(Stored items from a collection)
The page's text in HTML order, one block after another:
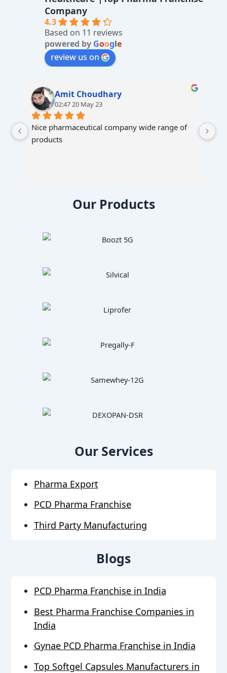
ti
e
:
Company
4.3
Based on 11 reviews
powered by Google
review us on
Amit Choudhary
02:47 20 May 23
Nice pharmaceutical company wide range of
products
Our Products
Our Services
Pharma Export
PCD Pharma Franchise
Third Party Manufacturing
Blogs
PCD Pharma Franchise in India
Best Pharma Franchise Companies in
India
Gynae PCD Pharma Franchise in India
Top Softgel Capsules Manufacturers in
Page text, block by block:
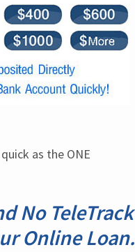
as the ONE
No TeleTrack
Online Loan.
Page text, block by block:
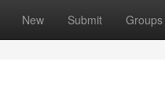
New Submit Groups

• [EXERCISE AIM]:
The answer must restate each entry word for word and contain no images.

• [RESPONSE]:
The page's text in HTML order, one block after another:
ti
e
:
Company
4.3
Based on 11 reviews
powered by Google
review us on
Amit Choudhary
02:47 20 May 23
Nice pharmaceutical company wide range of
products
Our Products
Our Services
Pharma Export
PCD Pharma Franchise
Third Party Manufacturing
Blogs
PCD Pharma Franchise in India
Best Pharma Franchise Companies in
India
Gynae PCD Pharma Franchise in India
Top Softgel Capsules Manufacturers in
Page text, block by block:
as the ONE
No TeleTrack
Online Loan.
Page text, block by block:
New Submit Groups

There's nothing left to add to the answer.